His voice is soft but certain. "All my friends talk about their fathers coming home from work and playing with them. They have their fathers read stories before they sleep."

He pulls back just enough to look me in the face, searching for answers I've never been able to give.

"Why does my father never come back from work, Mama?"

My breath catches.

There is no way to explain to a five-year-old that his father is a man forged by a kingdom of blood and loyalty, that the love we shared was buried beneath the ruins of a war we could never win, not together.

Gabriel's world is filled with sand and juice boxes, storybooks and sleepy afternoons under palm trees.

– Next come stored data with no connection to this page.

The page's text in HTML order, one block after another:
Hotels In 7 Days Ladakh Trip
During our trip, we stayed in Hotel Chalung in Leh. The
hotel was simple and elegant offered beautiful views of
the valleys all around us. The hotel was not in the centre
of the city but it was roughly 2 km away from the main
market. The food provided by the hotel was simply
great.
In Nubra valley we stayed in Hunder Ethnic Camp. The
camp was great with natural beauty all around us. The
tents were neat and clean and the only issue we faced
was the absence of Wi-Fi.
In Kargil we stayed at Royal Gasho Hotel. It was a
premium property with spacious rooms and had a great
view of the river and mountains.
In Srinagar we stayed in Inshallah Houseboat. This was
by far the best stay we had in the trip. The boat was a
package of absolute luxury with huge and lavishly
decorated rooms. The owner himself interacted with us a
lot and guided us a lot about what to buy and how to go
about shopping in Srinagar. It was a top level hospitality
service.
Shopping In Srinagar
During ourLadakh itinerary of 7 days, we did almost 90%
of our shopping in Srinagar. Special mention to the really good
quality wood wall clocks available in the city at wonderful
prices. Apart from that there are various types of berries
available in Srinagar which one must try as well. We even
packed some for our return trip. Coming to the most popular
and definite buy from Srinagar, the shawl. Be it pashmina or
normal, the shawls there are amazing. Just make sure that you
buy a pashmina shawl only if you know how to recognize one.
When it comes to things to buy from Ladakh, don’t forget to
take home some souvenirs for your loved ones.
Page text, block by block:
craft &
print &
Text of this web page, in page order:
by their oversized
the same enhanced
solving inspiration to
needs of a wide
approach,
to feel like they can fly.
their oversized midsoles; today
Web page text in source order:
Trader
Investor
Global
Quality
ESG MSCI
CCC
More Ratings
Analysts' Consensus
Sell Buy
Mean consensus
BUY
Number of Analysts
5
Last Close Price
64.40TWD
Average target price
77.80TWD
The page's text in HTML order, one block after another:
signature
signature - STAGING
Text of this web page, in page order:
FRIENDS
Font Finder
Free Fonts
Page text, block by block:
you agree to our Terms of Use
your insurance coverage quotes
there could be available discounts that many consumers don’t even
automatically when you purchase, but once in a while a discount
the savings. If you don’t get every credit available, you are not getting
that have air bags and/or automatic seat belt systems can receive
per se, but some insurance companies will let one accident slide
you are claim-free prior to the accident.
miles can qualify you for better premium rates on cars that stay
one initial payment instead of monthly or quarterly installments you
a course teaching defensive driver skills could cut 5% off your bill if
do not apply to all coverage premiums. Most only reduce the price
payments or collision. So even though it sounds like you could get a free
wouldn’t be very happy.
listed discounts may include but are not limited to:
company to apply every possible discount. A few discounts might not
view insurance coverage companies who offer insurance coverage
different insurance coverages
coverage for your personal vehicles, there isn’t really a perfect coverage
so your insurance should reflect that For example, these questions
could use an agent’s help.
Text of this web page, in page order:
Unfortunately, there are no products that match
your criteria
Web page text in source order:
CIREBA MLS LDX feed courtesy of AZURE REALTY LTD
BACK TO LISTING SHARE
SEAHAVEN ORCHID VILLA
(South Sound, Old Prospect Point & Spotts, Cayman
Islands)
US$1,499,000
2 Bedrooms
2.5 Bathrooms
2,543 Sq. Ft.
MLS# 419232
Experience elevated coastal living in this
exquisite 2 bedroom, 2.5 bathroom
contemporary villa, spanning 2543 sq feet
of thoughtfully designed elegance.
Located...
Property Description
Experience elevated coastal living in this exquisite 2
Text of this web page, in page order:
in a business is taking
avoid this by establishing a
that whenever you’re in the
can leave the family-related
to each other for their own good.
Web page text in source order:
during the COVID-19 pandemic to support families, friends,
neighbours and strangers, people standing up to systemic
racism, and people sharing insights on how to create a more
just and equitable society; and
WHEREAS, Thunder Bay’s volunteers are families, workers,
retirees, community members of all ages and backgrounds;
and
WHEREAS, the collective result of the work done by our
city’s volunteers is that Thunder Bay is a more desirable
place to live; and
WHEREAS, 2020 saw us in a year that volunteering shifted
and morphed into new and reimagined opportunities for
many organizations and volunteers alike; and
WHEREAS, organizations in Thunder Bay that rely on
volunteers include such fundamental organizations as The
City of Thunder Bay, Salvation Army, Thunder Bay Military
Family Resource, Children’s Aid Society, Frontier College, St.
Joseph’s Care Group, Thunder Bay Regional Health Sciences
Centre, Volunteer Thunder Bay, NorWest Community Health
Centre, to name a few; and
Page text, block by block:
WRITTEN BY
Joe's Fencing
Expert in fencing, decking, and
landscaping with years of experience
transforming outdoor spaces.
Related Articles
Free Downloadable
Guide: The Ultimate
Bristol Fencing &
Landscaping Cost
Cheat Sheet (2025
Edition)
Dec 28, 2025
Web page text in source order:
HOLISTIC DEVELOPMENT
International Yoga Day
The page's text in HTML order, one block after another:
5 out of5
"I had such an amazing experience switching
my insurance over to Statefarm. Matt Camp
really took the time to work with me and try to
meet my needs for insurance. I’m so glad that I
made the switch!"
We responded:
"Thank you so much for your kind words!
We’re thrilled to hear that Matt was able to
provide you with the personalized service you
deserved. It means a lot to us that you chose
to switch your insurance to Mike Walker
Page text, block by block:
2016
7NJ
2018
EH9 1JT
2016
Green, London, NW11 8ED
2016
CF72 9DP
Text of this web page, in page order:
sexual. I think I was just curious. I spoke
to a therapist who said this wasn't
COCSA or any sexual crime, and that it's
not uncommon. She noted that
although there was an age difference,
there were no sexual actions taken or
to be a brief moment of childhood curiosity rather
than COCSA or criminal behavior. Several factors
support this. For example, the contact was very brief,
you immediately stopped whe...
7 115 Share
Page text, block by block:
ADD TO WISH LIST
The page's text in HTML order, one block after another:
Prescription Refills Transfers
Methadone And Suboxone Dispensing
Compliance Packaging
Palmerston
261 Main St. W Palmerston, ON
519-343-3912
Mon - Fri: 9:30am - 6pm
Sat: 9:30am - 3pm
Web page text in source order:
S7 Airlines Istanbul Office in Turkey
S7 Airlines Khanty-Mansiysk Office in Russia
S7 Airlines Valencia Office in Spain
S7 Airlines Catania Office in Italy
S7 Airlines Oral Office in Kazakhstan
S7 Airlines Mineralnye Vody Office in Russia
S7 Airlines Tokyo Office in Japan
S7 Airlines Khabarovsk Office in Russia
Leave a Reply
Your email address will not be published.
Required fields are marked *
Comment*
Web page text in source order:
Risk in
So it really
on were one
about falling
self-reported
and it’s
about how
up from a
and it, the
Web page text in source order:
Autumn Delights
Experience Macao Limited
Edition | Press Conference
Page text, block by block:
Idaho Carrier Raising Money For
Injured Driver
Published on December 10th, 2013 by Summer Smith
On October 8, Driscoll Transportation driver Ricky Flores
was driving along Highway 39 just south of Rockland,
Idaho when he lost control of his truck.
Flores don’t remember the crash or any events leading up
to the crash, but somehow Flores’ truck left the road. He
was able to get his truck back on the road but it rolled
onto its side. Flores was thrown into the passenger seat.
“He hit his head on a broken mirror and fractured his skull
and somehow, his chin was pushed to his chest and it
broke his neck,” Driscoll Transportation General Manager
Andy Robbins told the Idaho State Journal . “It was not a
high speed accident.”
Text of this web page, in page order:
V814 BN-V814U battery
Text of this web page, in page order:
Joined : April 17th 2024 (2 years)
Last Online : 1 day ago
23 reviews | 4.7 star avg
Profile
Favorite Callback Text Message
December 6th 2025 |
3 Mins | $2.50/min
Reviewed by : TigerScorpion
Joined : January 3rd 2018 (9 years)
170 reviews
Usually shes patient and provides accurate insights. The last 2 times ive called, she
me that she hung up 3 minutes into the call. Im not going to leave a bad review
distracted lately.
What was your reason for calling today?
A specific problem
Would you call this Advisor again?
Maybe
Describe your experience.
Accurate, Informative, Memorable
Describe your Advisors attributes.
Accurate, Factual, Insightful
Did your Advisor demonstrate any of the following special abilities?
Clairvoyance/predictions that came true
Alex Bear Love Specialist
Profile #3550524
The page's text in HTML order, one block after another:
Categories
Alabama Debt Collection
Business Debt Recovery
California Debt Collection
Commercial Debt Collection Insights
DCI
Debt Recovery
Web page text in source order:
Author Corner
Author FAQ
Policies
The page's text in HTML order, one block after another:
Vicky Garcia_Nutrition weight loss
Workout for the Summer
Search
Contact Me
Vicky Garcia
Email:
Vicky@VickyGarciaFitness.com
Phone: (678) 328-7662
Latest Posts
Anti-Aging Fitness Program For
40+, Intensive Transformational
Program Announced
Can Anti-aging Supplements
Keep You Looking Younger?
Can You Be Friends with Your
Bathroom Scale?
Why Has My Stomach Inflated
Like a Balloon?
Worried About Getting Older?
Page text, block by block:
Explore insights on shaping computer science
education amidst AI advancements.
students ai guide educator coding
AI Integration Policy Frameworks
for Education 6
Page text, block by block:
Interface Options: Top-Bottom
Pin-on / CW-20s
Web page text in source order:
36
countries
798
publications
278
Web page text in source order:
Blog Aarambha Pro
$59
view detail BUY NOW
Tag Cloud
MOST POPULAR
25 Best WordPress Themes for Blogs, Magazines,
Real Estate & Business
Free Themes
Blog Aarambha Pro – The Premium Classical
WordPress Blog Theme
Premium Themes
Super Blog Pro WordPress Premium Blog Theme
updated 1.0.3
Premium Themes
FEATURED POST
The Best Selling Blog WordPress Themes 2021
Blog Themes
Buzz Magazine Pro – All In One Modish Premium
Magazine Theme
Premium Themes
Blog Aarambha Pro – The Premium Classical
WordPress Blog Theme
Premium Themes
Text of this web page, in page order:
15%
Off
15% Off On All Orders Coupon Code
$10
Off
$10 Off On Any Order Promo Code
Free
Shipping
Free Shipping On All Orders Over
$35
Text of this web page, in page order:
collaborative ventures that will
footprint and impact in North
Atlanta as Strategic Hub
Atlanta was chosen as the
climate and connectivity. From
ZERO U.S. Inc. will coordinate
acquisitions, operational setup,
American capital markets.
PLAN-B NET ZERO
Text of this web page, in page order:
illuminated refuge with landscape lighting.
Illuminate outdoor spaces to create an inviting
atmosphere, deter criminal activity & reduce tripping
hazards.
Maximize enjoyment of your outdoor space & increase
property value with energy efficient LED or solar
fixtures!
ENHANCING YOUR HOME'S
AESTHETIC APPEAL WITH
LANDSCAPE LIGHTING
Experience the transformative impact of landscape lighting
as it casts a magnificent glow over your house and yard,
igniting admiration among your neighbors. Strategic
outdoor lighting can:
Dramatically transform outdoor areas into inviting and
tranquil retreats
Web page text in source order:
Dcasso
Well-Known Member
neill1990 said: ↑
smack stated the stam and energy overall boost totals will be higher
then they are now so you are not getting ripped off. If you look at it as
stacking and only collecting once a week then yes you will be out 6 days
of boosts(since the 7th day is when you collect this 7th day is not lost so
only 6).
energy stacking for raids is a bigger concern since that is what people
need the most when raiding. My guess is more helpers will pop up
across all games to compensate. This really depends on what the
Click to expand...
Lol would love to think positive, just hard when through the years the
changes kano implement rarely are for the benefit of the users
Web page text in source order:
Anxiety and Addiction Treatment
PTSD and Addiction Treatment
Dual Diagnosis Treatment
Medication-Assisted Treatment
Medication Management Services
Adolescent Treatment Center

There is no room in it for the truth.

And still, he asks.

Still, he wants to know.

I brush his curls from his forehead, my fingers trembling just slightly, and gather him closer, as if the right answer could be found somewhere between our heartbeats.

"Your father is…far away," I begin carefully, the words tasting like ash even before they leave my tongue. "He lives in a world that isn't safe for children. Not safe for you. And he doesn't know how to leave it."

Gabriel frowns, tilting his head, but doesn't interrupt.

He waits, patient and solemn, and I realize that no matter how much I try to keep him young, some part of him is already growing old along with the absence.

"He loves you," I say, and I hate myself for how easily the lie falls from my lips, not because I don't believe it but because I know he may never get the chance to feel it. "But sometimes love isn't enough to change the world a person was born into."